We usually stain 1x10E6 cells in 100 ul for flow cytometry, and have all our Ab titrated for this cell number and volume. I need to increase number of cells that I am staining at one time for cell sorting. I am wondering whether I need to increase the volume and amount of Abs according to the increase in cell number (i.e. 1ml for 1x10E7 cells)? I would appreciate any suggestions!
Hi Berislav
Generally speaking, amount of antibody is dependent on concentration and not cell number. So you probably won’t need to change volume or antibody amount, just increase cell number in same volume.
Antibodies should always be titrated in any case: see http://depts.washington.edu/flowlab/Cell%20Analysis%20Facility/Anitobody%20Titration.pdf by Mario Roederer.
Hope that helps
Barry.
The number of cells and stain concentration are generally not a proportional thing... You should probably increase the volume to get more cells, but with the data you provided, the cell concentration is the same 1x10E7 cells/mL. Giving that the antibodies are usually added in excess amounts, I would give it a try with the Abs concentrations you have been using.
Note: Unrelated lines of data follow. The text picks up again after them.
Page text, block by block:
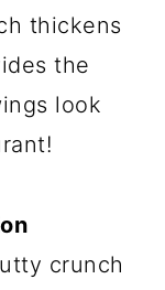
thickens
the
look
crunch
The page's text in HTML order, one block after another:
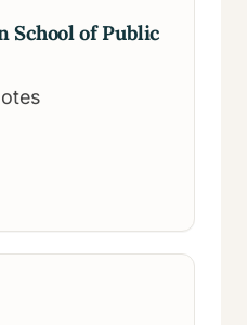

I typically do this. For flow sorting with higher cell numbers I will do the staining in 1 ml. The concentration of your antibodies will stay the same adjusted for 1 ml as the total volume. You will need the larger volume for the flow sorter as the machine will have reduced purity of you sorted populations if the concentration of the cells are too high.
However the Ab are in excess in terms of concentration when used for flow cytometry studies. From my experience if the the stained molecule is plenty in terms of cellular density and you have a good staining with your Ab it doesn't matter if you stain 106 or 107. But, if you have not an abundant density of molecule you ned to increase accordingly the concentration. I would not use, though 1ml of cell suspension because you dilute the Abs availability. Let's say, we are using for a ten fold cell concentration increase a doubling of the volume. I do really hope that you will make some use of my information and you will succeed in your flow cytometry testing.
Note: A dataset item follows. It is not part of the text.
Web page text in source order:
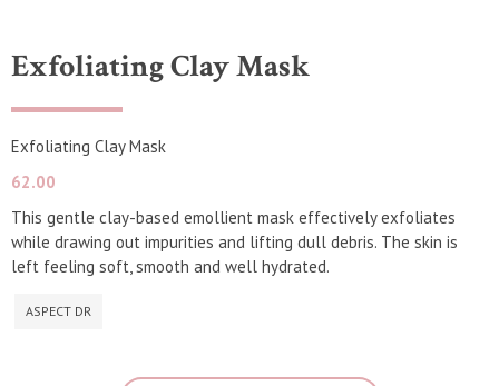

I do not fully agree with Filomena. Both the concentration and cell to Ab ratio matter - (that's why we titrate, to optimise staining!), but it also depends on the quality of your ab. I'd test it first, therefore, checking with different quantities of cells (and increasing volumes) whether you have the same ratio of positive cells.
Dear Berislav,
I agree with Filomena. You mean you need more cells for sorting (in terms of number of cells)...but if you have 1x10E6 cells in 100 ul (microliter, right?), it is in fact equal to 1x10E7 cells in 1 mL in terms of concentration. Thus, you just need to combine together 10 samples of 100 µl in order to get 1 mL of sample with a total of 1x10E7 cells.
If your antibody is correctly titrated, you should be able to stain 5 to 10 times more cells in the same volume without any problem. That is in your case, 5 to 10x10E6 cells in 100µl.
Hi Berislav
Generally speaking, amount of antibody is dependent on concentration and not cell number. So you probably won’t need to change volume or antibody amount, just increase cell number in same volume.
Antibodies should always be titrated in any case: see http://depts.washington.edu/flowlab/Cell%20Analysis%20Facility/Anitobody%20Titration.pdf by Mario Roederer.
Hope that helps
Barry.
I would adjust it for the volume and keep the cell concentration/ml constant. However, if you have very high no of cells to be stained for sorting (e.g. >100 Mio) without MACS reduction in advance you should check for higher cell no per ml to save money. since you titrated the antibody you should know to which extent it is dependent on cell no and volume.
in general the amount of Ab needed depends on a no a variables inlc type of antibody, the flourocrome, the antigen you are targeting....
There is no right way of predicting what will happen. The staining depends on the quality of the antibody and the level of expression of the antigen. For each of us, it us different and hence I would suggest you try titrating the antibodies four larger number of cells in a larger volume. Alternatively, to take the easy way out, just increase the amount of antibody you use for staining.
For cell sorting, despite the cell concentration being the same, increasing the volume will definitely help.
Hi,
I do agree with Celine , ratio of cells with respect to Ab does matter in immunostaining. now the question is why you want to increase the no? is it because the sorted cells are low in number for further experiments? in that case you have to increase ab in proportion to the cells. for eg, 1:100 for 1 million than 2:200 for 2 million . after staining might be you can add extra diluent or sheath to dilute the cells for proper sorting.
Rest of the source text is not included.